Там он написал письмо с отказом от помолвки, но Августа убедила брата не отправлять его. Вечером следующего дня Байрон встретился с Хобхаусом. Тот записал в своем дневнике: «Никогда еще жених так не торопился».
Они отправились в Сихэм на следующий день, погода стояла морозная, землю покрыл снег. Байрон, который любил жаркий юг, решил, что это дурное предзнаменование. Он «честно признался своему спутнику, что не любит будущую жену, но в то же время добавил, что испытывает к ней уважение – самую верную гарантию семейного счастья и благополучия. Он заметил, что испытывает отвращение перед браком, пока его запутанные дела не разрешились…». Той ночью Хобхаус записал в дневнике: «Жених уже не испытывает нетерпения».
В восемь вечера, в пятницу 30 декабря, через неделю после отъезда из Лондона, они наконец добрались до Сихэма. Там их уже с нетерпением ждали. Первое впечатление Хобхауса о мисс Милбэнк было не в ее пользу. «Мисс выглядит довольно неизящно, в длинном и закрытом платье, как заметил Б., хотя у нее красивые ноги. Нижняя часть ее лица непривлекательна, а верхняя – выразительна, хотя и некрасива». Позднее он нашел ее более привлекательной. «Со мной она вела себя открыто и искренне, без манерничанья и притворства. К моему другу она казалась по-настоящему привязанной, с восторгом глядя на его волнующуюся грудь, однако мастерски скрывала свои чувства. Б. любит ее, находясь рядом, и это легко заметить посторонним».
1 января была суббота, и свадьбу отложили на следующий день. Ночью Байрон сказал другу: «Что ж, Хобхаус, это наша последняя ночь, завтра я буду мужем Аннабеллы». По словам Мура, Байрон «описал себя просыпающимся в утро свадьбы с самыми грустными мыслями при виде висящего на стуле парадного костюма. В том же настроении он один бродил по поместью, пока его его не призвали на церемонию…».
Свадьба состоялась в гостиной, где присутствовали только два священника, семья Аннабеллы и ее бывшая гувернантка, миссис Клермонт. «Мисс М. была тверда как скала и в течение всей церемонии не отрываясь глядела на Байрона, повторяла слова громко и четко.
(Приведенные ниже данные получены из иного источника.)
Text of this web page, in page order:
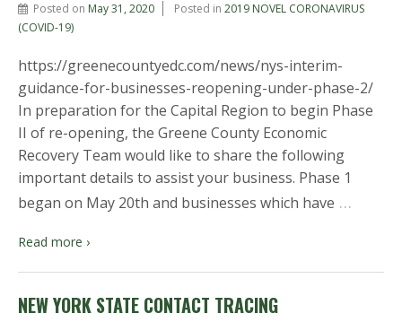
Posted on May 31, 2020 Posted in 2019 NOVEL CORONAVIRUS
(COVID-19)
https://greenecountyedc.com/news/nys-interim-
guidance-for-businesses-reopening-under-phase-2/
In preparation for the Capital Region to begin Phase
II of re-opening, the Greene County Economic
Recovery Team would like to share the following
important details to assist your business. Phase 1
began on May 20th and businesses which have …
Read more ›
NEW YORK STATE CONTACT TRACING

Б. сначала споткнулся, произнося: «Я, Джордж Гордон», а когда сказал: «делить радости и горести», то глянул на меня с полуулыбкой».
Кольцо, которое Байрон надел на палец Аннабелле, было когда-то найдено в саду в Ньюстеде, когда он был там с Августой, это кольцо принадлежало еще его матери. Тяжелое золотое кольцо, пришедшееся впору коренастой миссис Байрон, оказалось слишком большим для изящного пальца мисс Милбэнк. Ее мать была близка к истерике, потому что в душе уже сомневалась в достоинствах своего зятя, который не смог устроить отвечающую приличиям свадьбу. Позже она написала: «Никогда до или после свадьбы не сделал он ни одного подарка леди Б., даже такого простого, как бриллиантовое обручальное кольцо…»
Гостей не было. Леди Байрон вышла и вскоре вернулась в дорожном платье. Хобхаус вспоминал: «Байрон был спокоен, и мне показалось, будто я только что похоронил друга». Во дворе уже ждал экипаж. Новобрачным пришлось проехать сорок миль по морозу, прежде чем они остановились на ночь в Халнаби-Холле, в Йоркшире, доме, который снял сэр Ральф для их медового месяца. Хобхаус положил в экипаж томик поэм Байрона в желтом сафьяновом переплете в качестве свадебного подарка леди Байрон. В дневнике он написал: «Когда я пожелал ей много счастливых лет, она сказала: «Если я не буду счастлива, то только по своей вине». Я с грустью расстался со своим милым другом».